BATAM - Maraknya penyiaran tv kabel saat ini tidak serta merta membawa keuntungan bagi semua masyarakat di tanah air. Pasalnya praktik penyiaran tv berlangganan ini banyak dilakukan secara ilegal.
Seperti yang diungkapkan Asosiasi Penyelenggara Multimedia Indonesia (APMI) dalam diskusi dengan media Batam dan Kepri, di Swiss Inn Hotel Batam, Kamis (26/9/2013). Sedikitnya di Indonesia ada sekitar 695 pengusaha tv kabel melakukan penyiaran tv kabel tanpa izin resmi.
Suroso, Head of Anti Piracy APMI, mengatakan, khusus di Kepri terindikasi ada puluhan pengusaha yang melakukan praktik ilegal ini. Hal ini turut membawa kerugian kepada anggota APMI.
"Modus yang dipakai oleh para pengusaha tv kabel di Kepri dan Indonesia ini ialah dengan cara mendompleng kepada perusahaan yang sudah punya Izin Penyelenggara Penyiaran (IPP). Biasanya satu izin bisa dipakai sampai 50-an pengusaha tv kabel. Parahnya izin yang ada juga baru sebatas izin prinsip," kata Suroso.

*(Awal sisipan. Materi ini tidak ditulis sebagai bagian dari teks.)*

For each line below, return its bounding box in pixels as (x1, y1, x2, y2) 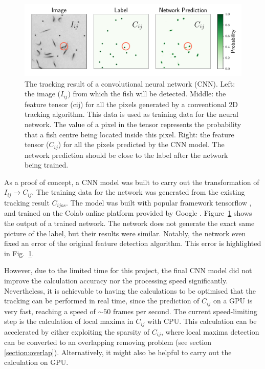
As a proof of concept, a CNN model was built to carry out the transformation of (4, 176, 259, 187)
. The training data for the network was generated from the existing (32, 187, 245, 197)
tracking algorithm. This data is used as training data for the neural (25, 109, 238, 119)
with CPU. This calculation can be (147, 316, 257, 326)
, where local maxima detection (161, 326, 259, 337)
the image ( (25, 88, 60, 99)
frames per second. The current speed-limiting (113, 305, 257, 316)
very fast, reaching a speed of (4, 305, 96, 316)
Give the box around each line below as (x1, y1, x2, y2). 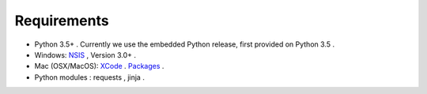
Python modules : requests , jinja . (34, 72, 145, 82)
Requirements (14, 12, 110, 29)
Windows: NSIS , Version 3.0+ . (34, 50, 137, 59)
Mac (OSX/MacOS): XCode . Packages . (34, 62, 164, 71)
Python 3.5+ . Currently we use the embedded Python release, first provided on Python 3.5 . (34, 39, 335, 49)
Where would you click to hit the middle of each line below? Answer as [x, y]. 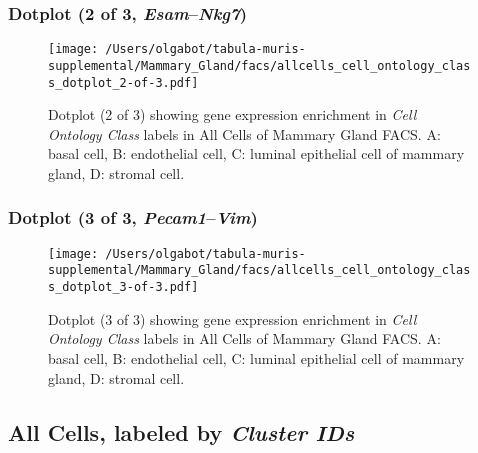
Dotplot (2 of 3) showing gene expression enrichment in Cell [232, 114]
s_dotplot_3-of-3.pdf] [123, 287]
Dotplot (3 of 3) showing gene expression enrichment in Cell [232, 318]
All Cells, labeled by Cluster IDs [181, 431]
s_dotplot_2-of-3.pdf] [123, 82]
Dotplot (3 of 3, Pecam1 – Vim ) [133, 217]
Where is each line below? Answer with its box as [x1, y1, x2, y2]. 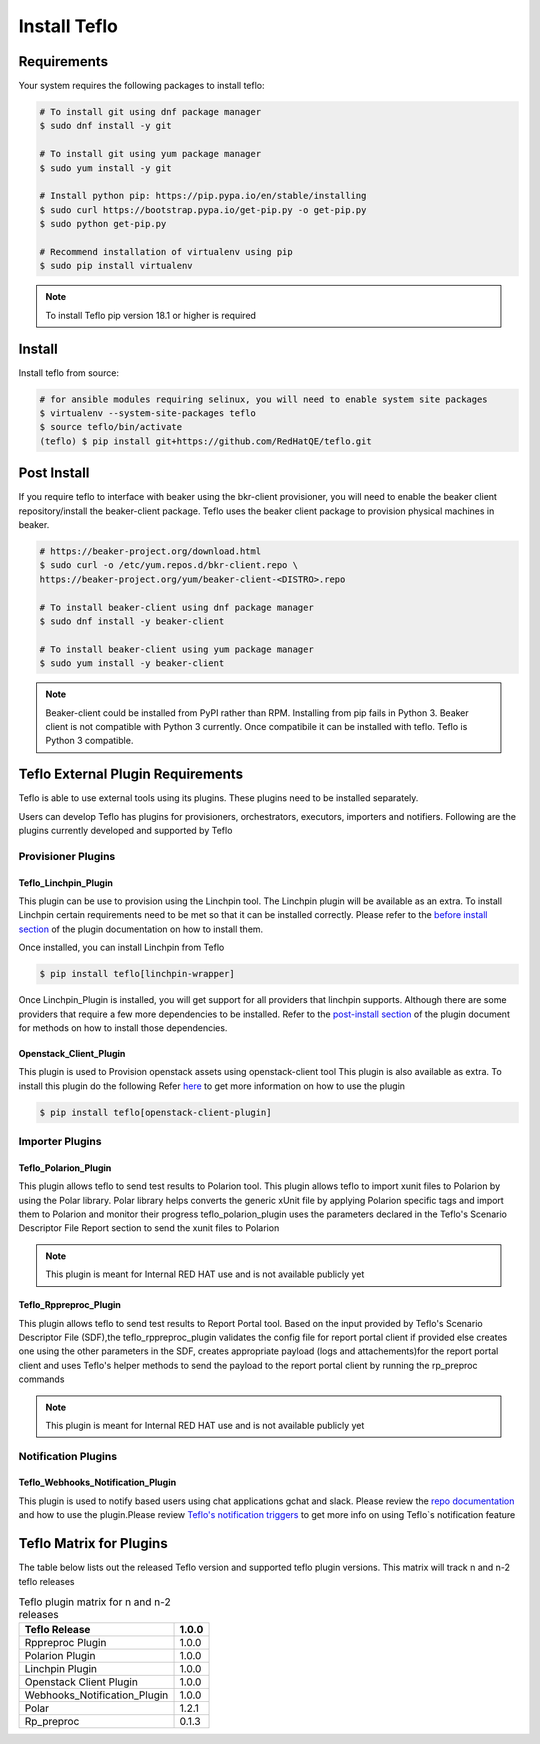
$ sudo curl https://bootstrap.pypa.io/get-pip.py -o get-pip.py [39, 204, 367, 215]
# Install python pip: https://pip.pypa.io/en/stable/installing [39, 190, 367, 202]
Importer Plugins [18, 1135, 102, 1149]
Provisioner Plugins [18, 849, 116, 863]
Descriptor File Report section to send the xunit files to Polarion [18, 1222, 280, 1234]
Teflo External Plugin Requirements [18, 766, 244, 783]
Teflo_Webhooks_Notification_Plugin [18, 1476, 177, 1489]
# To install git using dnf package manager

695 pengusaha tv kabel ilegal yang meredistribusikan siaran premium milik pemegang hak siar resmi itu tercatat dalam waktu satu tahun terakhir ini.
"Kerugian anggota kami dalam setahun terakhir sekitar Rp 2 triliun. Ini kita jumpai di sejumlah provinsi di Indonesia," ungkapnya.
Suroso menyebut, khusus di Kepri ada empat katagori usaha tv kabel yang bermasalah, yaitu tidak memiliki izin dan tidak memiliki badan hukum mereka ini cuma bermodal server lalu menyebarkan lagi siarannya untuk dijual ke masyarakat. Selain itu ada juga yang sudah memiliki badan hukum, namun mereka tidak memiliki izin penyelenggaraan penyiaran.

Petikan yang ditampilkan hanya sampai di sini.